What is required :: With the pictures set aside, return the lines below exactly, beginning at the first and ending at the line containing "itself computationally expensive, but".

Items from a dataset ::

###

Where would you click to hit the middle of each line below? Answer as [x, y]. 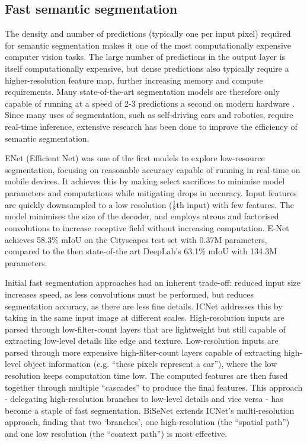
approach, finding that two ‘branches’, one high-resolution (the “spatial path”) [147, 422]
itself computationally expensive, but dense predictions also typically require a [147, 68]
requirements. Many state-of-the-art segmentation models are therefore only [143, 92]
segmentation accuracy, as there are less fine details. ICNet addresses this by [144, 306]
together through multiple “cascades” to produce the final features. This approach [154, 387]
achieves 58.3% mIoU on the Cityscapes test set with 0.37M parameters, [136, 239]
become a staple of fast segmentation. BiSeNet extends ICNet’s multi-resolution [150, 410]
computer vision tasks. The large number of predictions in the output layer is [145, 57]

###

Response to the exercise ::
Where would you click to hit the middle of each line below? Answer as [x, y]. 
approach, finding that two ‘branches’, one high-resolution (the “spatial path”) [147, 422]
itself computationally expensive, but dense predictions also typically require a [147, 68]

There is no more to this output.